The same impact is not experienced with cannabis smoke. Air flow rates increase with cannabis smoke exposure up to a certain level.
Cannabis smoke and tobacco smoke have many similar carcinogens and tumor promoters. However, each affects the body differently, which has a dramatic impact on the body, mind, and health effects.
Basically, tobacco smoke serves to create an environment in the body where the carcinogenic effects are increased. Despite similar compounds ingested from cannabis smoke, the THC in cannabis smoke provides a protective layer that deters the carcinogenic effect of smoke and serves as a tumor suppressor. 
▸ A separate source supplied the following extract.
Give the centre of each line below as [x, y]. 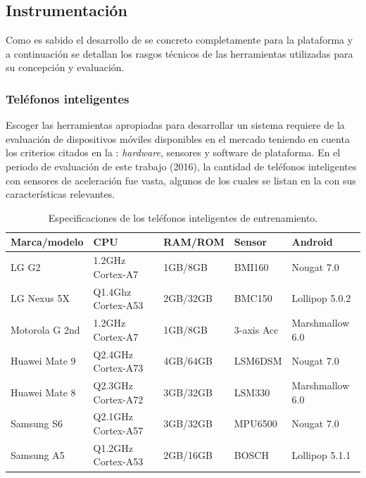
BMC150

Further, THC in cannabis decreases the catabolism of cannabinoid activity in the body thereby increasing effectiveness of cannabinoids and decreasing detrimental effects to the body.
The interesting thing about cells in the body is that they communicate with each other via particular cell surface receptors. THC in cannabis and nicotine in tobacco each have specific receptors in the body that respond to them.
The receptors for nicotine are widely distributed throughout the body and are found in epithelial cells lining respiratory passages. Cannabinoid receptors are also widely distributed throughout the body but have not yet been found in epithelial cells.
Tobacco smoke and cannabis smoke have many commonalities. They both have hot gasses that irritate the esophagus and lungs. They both have complex mixes of compounds that enter the body, some of which are carcinogenic.
However, the receptor positioning throughout the body that responds to each compound directly affects whether the compounds are harmful or helpful.
The signal pathways in the body amplify the carcinogenic effect of tobacco smoke. This is contrary to what happens with cannabis smoke. Cannabis smoke serves as an immune system regulator where tobacco smoke reduces specific immune response. 
Tobacco smoke and cannabis smoke have similar chemical properties but they affect the body in entirely different ways. At the basic level, tobacco smoke enhances the carcinogenic effect of the smoke while cannabis minimizes the inflammatory response of its smoke.
Even more interesting, THC in cannabis smoke inhibits the enzyme that activates some carcinogens in smoke. So effectively, smoking cannabis in and of itself protects the consumer from any possible adverse effects of the smoke while smoking tobacco enhances the negative effects of the smoke.
As cannabis consumption grows in popularity and the current cannabis smoking population ages we will be able to analyze the long-term consequences or benefits of consuming cannabis via inhalation.
The smoke debate may be moot after all. Vaporizers for cannabis are growing in popularity, allowing consumers to inhale cannabis compounds free from irritants and inflammatory substances.
Although the evidence points to the relative safety of inhaling cannabis smoke, vaporizers or edible products may become the chosen method of consumption for cannabis users.
If negative impact to lungs or breathing is your main objection to trying cannabis it is safe to say the research supports you trying it. It won’t hurt your lungs and in some cases cannabis smoke has healed users’ respiratory issues.
Vaporizers and edibles may be the preferred consumption method for long term users but ultimately it is a choice of personal preference. Whatever you choose, know that when using cannabis the positive health impacts area greater than the negative, even if smoking.